The peloton caught the 2nd stage breakaway with 5.6km to go, leaving the leadouts to then establish position for the sprint. Despite attacks out of the peloton with just 2.3km to go, the peloton was determined for the group arrival and shut all moves down.

OPQS, once again, had perfect position. The position was so ideal that Steegmans — the final leadout man for Boonen — had a small gap due to his massive effort with several hundred meters to go. Boonen, seeing riders behind him gaining on Steegmans on the uphill finish, was able to launch his sprint and cross the line in the leader’s jersey with the victory. Steegmans was close behind for 2nd. Theo Bos (Belkin) was 3rd.

Tony Martin, defending two-time Baloise Belgium Tour overall winner and three-time UCI World Time Trial Champion, will be going for another top OPQS result at the 16.8km time trial on Friday. Niki Terpstra, another strong time trialist, will also do his best for a good result.

“My goal was to win these two stages,” Boonen said. “I’m so happy I won today. Yesterday really gave me confidence, so I can say this win really feels good on top of that! This final was really tricky though, with the finish being uphill. Steegmans went early and had a gap, but I saw he couldn’t make it to the line. That’s when I went, right at the end. You can’t make mistakes here. Last year I was 2nd as I made a crucial mistake, and I didn’t want to let this happen again. It was really hectic, but in the end I made it. I have to thank my teammates for helping me today as well. Tomorrow I will go full gas in the time trial. It will be a test for me in this leader’s jersey, but we all know it’s Tony’s time to shine tomorrow.”

Like stage one, the Belkin team led out well, but Tom Boonen beat Theo Bos again in the bunch kick. On Knokke-Heist Boulevard, the Dutchman finished third – just like a day before. “There was nothing off with the team’s performance, I was perfectly positioned,” Bos said, “but Boonen was in a class of his own.”

Baloise Belgium Tour Stage 2 Result:
1. Tom Boonen (Bel) Omega Pharma – Quick-Step in 3:49:33
2. Gert Steegmans (Bel) Omega Pharma – Quick-Step
3. Theo Bos (Ned) Belkin
4. Michael Van Staeyen (Bel) Topsport Vlaanderen-Baloise
5. Thor Hushovd (Nor) BMC
6. Danilo Napolitano (Ita) Wanty-Groupe Gobert
7. Louis Verhelst (Bel) Cofidis
8. Jonas Ahlstrand (Swe) Giant-Shimano
9. Florian Senechal (Fra) Cofidis
10. Klaas Lodewyck (Bel) BMC.

Baloise Belgium Tour Overall After Stage 2:
1. Tom Boonen (Bel) Omega Pharma – Quick-Step in 7:40:56
2. Theo Bos (Ned) Belkin at 0:12
3. Gert Steegmans (Bel) Omega Pharma – Quick-Step at 0:14
4. André Greipel (Ger) Lotto Belisol
5. Greg Van Avermaet (Bel) BMC at 0:15
6. Niki Terpstra (Ned) Omega Pharma – Quick-Step at 0:16
7. Philippe Gilbert (Bel) BMC at 0:18
8. Jan Bakelants (Bel) Omega Pharma – Quick-Step at 0:19
9. Michael Van Staeyen (Bel) Topsport Vlaanderen-Baloise at 0:20
10. Danilo Napolitano (Ita) Wanty-Groupe Gobert.

Stage 2:

Two-time defending Baloise Belgium Tour Champion Tony Martin once again showed his power in the time trial discipline. The Three-time UCI World TT Champion won the 16.8km Stage 3 time trial with a time of 19’43”, 16″ faster than the next best time.
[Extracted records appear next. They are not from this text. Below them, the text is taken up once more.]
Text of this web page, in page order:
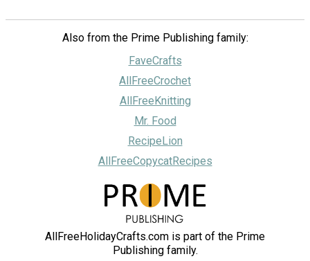
Also from the Prime Publishing family:
FaveCrafts
AllFreeCrochet
AllFreeKnitting
Mr. Food
RecipeLion
AllFreeCopycatRecipes
AllFreeHolidayCrafts.com is part of the Prime
Publishing family.

Tom Dumoulin (Giant-Shimano) was 2nd, and Sylvain Chavanel (IAM Cycling) finished 3rd, 26″ back.

Martin was also fastest at the intermediate point by 13 seconds.

Martin takes the race leader jersey from OPQS rider Tom Boonen, who was the race leader after winning the first two stages. OPQS looks next to 184km Stage 4 on Saturday after going three-for-three in stage wins so far at Baloise Belgium Tour.

The victory count for OPQS is now at 35, in three disciplines, in 2014.

“There was a lot of wind and curves along the parcours,” Boonen, who now wears the blue jersey as points leader, said. “In the beginning I had the feeling I was going fast, but with the headwind I couldn’t gain any time. I really had to push hard. Everything I said the past days came true, Tony was the leader for the overall as he has already won it twice, and he won the stage. I am happy for him. It’s always nice to pass the leader’s jersey to a teammate in these kinds of situations. I am satisfied with my two stage wins. Now our goal for the next two days are to keep the jersey and support Tony in every way.”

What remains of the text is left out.